几个熟悉的身影懒散地靠在墙边抽烟,火星在暮色中明灭。他本能地后退半步,却已经来不及——为首那人擡起头,目光落在他身后空荡荡的巷子,嘴角缓缓扯出一个玩味的笑。
"哟,池郁夏。"烟头被碾灭在墙上,"你的护花使者呢?"
池郁夏的指甲陷进掌心。那些被刻意遗忘的记忆突然鲜活起来——
对方已经站起身,影子像粘稠的沥青般漫过来。池郁夏闻到了熟悉的古龙水混着烟味,胃部突然绞痛起来。
池郁夏一步步后退,鞋跟磕到地面的碎石,发出细微的声响。他的后背已经粘贴了冰凉的砖墙,退无可退。
巷子深处传来几声轻佻的口哨,阴影里又晃出两三个人影。他们慢悠悠地围拢过来,像一群发现猎物的鬣狗。池郁夏的余光瞥见有人堵住了巷口,最后一丝光线也被挡在了外面。
"跑什么?"为首的人伸手撑在他耳侧的墙上,劣质香烟的味道扑面而来,"这么久不见,不该叙叙旧吗?"
池郁夏的指尖触到粗糙的墙面,指甲缝里嵌进了碎砂。包围圈越缩越小,有人故意踩响易拉罐,刺耳的声音在巷子里回荡。他垂下眼睛,看到地上自己破碎的影子正被无数双脚碾过。
池郁夏的背脊紧贴着粗糙的砖墙,指节因过度用力而泛白。包围圈逐渐缩小,近到能看清对方领口歪斜的校徽,闻到那股混合着烟味的刺鼻古龙水气息。

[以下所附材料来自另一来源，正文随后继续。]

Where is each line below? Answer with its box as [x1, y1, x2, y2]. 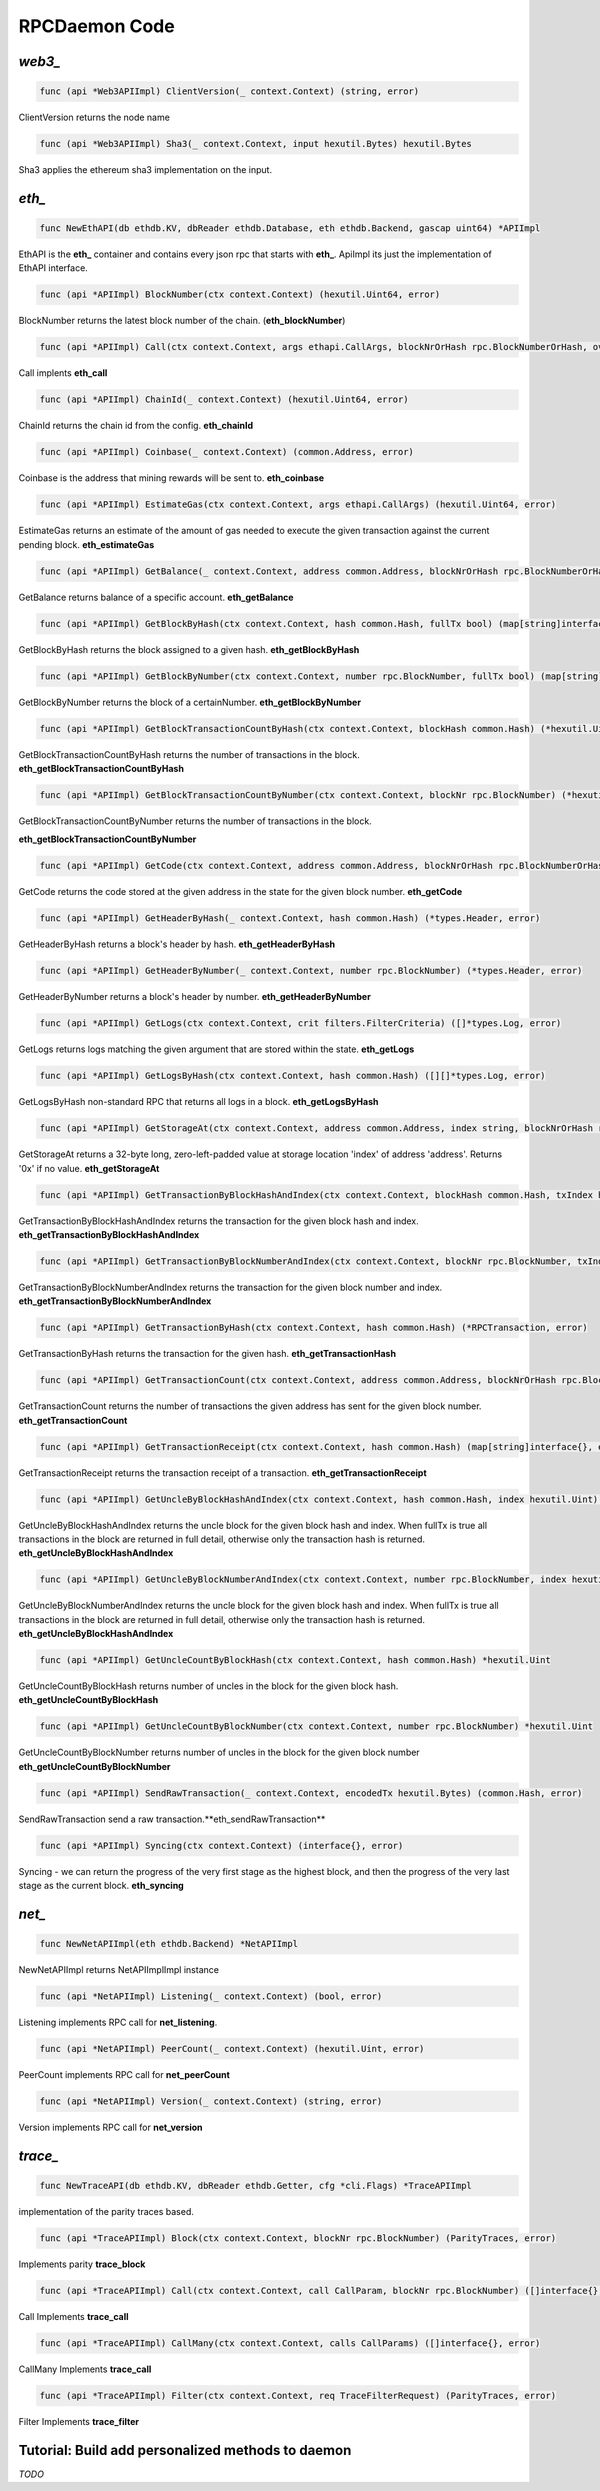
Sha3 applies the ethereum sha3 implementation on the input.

"怎么不说话了?"为首的人伸手拍他的脸,力道不重却充满羞辱,"以前不是挺能装的吗?"
池郁夏的喉结滚动了一下,口腔里泛起铁锈味。他看见自己的书包被踢到墙角,课本散落一地,其中一本恰好翻到写满笔记的那页。
那人忽然咧嘴笑了,露出一排参差不齐的牙齿。他装模作样地环顾四周,夸张地摊开双手:"哟,今天你那'沈淮哥'怎么没来护着你啊?"尾音刻意拖得很长,在空荡的巷子里激起阵阵回音。

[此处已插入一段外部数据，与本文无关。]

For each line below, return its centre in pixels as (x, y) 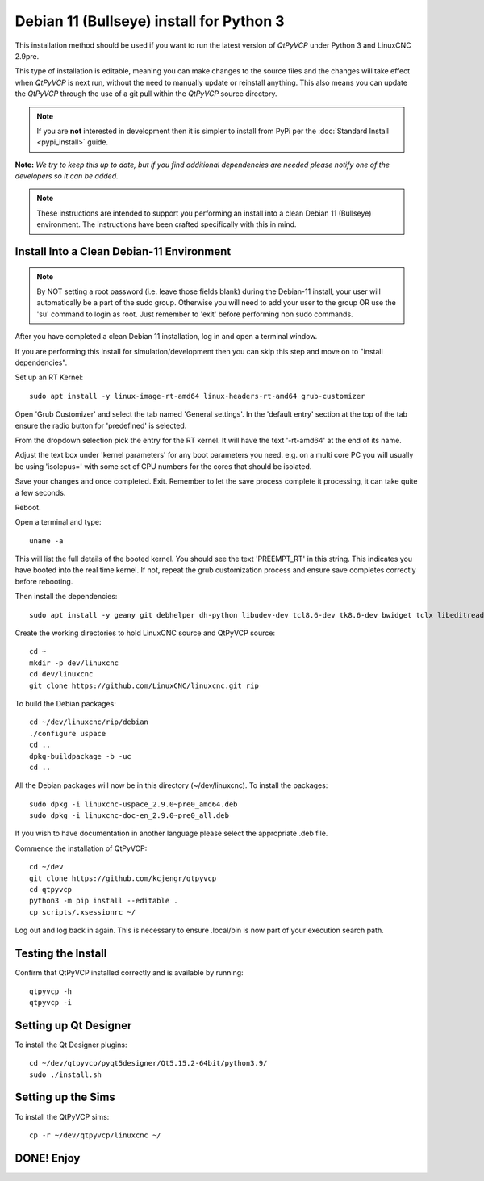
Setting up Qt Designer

他猛地凑近,带着烟味的气息喷在池郁夏脸上:"该不会是...终于嫌你麻烦了吧?"
巷子里爆发出一阵哄笑。有人故意模仿着沈淮的语气:"夏夏~我带你回家~"变调的嗓音像钝刀般割着耳膜。
池郁夏的指甲深深掐进掌心,却感觉不到疼。
池郁夏咬咬牙,用尽全力推了为首的人一下,却只让那人晃了晃。反作用力让他自己踉跄着撞上墙壁,手肘在粗糙的砖面上擦出一道红痕。
"就这点能耐?"被推的人纹丝不动,反倒嗤笑一声。周围顿时响起此起彼伏的起哄声,有人故意用脚尖踢了踢他的书包。
池郁夏绷紧下颌,后背死死抵着墙面。右手因用力过度而微微痉挛,他却像感觉不到疼似的,再次攥紧了拳头。这次连对方的衣角都没碰到,就被轻易制住了手腕。
"省省力气吧,"那人将他手腕狠狠摁在墙上,指节摩擦着粗糙的墙面,"你这点本事,还是回你那'沈淮哥'后面躲着吧!"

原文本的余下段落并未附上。